El país entra a un nuevo ciclo político. Tras cinco años de sobredosis electoral se abre, por fin, un escenario distinto: tres años sin elecciones a la vista. Un dato decisivo para volver a tener conversaciones difíciles, pero necesarias.
El debate sobre la edad de jubilación es una de ellas. En Chile, la esperanza de vida al nacer pasó de 74 años a comienzos de los 90’ a más de 81 años hoy, la más alta de América Latina, y seguirá aumentando. Al mismo tiempo, la natalidad se desploma y la población envejece aceleradamente. Hoy, por cada 100 menores de 14 años, hay casi 80 personas mayores de 65. En 1992 esa cifra era apenas 22. El país cambió, pero uno de los parámetros más relevantes de nuestro sistema previsional sigue intacto.
Los políticos y los técnicos lo saben. Los números son claros. Pero la conversación se niega porque la mayoría de la ciudadanía rechaza aumentar la edad de jubilación. Y ese rechazo no es caprichoso. Se explica por trayectorias laborales duras, desconfianza institucional, empleos físicamente demandantes y la legítima aspiración a un retiro digno. Razones atendibles, pero peligrosas frente a una realidad demográfica implacable.
Jubilar como en los 90’ en un país que vive más años significa financiar pensiones durante períodos cada vez más largos con ahorros insuficientes. Se estima que, en promedio, postergar cinco años la jubilación de las mujeres puede aumentar la pensión en torno a un 50%, y un año adicional en el caso de los hombres puede elevarla un 15%.
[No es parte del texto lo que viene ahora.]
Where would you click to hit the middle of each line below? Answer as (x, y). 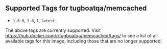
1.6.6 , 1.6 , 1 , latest (34, 20)
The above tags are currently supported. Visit (53, 30)
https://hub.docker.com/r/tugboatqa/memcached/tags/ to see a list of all (81, 35)
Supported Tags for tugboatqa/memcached (76, 8)
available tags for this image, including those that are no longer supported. (84, 41)
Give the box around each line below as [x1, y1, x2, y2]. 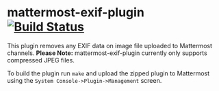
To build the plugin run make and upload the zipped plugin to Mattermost [7, 69, 210, 77]
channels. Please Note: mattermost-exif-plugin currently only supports [7, 49, 207, 57]
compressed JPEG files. [7, 56, 75, 64]
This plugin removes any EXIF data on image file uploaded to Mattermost [7, 41, 213, 50]
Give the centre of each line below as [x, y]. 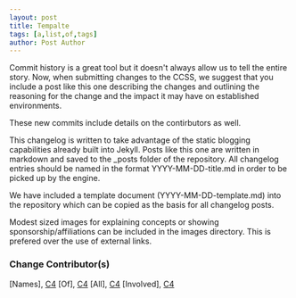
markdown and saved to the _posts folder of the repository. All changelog [144, 159]
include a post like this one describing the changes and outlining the [135, 87]
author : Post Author [48, 42]
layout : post [33, 17]
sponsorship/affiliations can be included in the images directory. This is [140, 232]
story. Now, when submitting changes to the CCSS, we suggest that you [141, 78]
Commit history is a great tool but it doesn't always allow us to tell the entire [148, 68]
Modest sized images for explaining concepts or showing [115, 222]

El mundo desarrollado ya asumió este dilema. Países de la OCDE han elevado gradualmente sus edades de retiro, indexándolas a la esperanza de vida y eliminando distinciones por sexo.
Pero aumentar la edad de jubilación no es solo una decisión previsional. Es también una oportunidad económica y cultural. Supone cambiar la manera en que miramos el trabajo y el envejecimiento. Hoy, el mercado laboral ve a los mayores de 50 como trabajadores “de salida”, cuando debieran ser personas a capacitar.
Trabajar más años no solo mejora los ingresos futuros; también tiene beneficios subjetivos como sentido de pertenencia, autonomía y reconocimiento. Obliga, además, a que las organizaciones adapten sus prácticas, flexibilicen jornadas y revisen prejuicios sobre la edad, las competencias y el aprendizaje. El desafío no es estirar artificialmente la vida laboral, sino modernizarla.
Aquí es donde la discusión deja de ser técnica y se vuelve política. Combatir el populismo no consiste en denunciarlo, sino en hacer exactamente lo contrario: decir verdades incómodas, abrir conversaciones difíciles y pensar en la sostenibilidad de las pensiones en el largo plazo.
Nada de esto puede hacerse de golpe, sin sensibilidad social ni distinciones según tipo de trabajo. El cambio debe ser gradual y enfocado en las generaciones futuras. Pero en un país que envejece, y en un ciclo político que ofrece margen para pensar a largo plazo, lo responsable es dejar de postergar decisiones por difíciles que sean.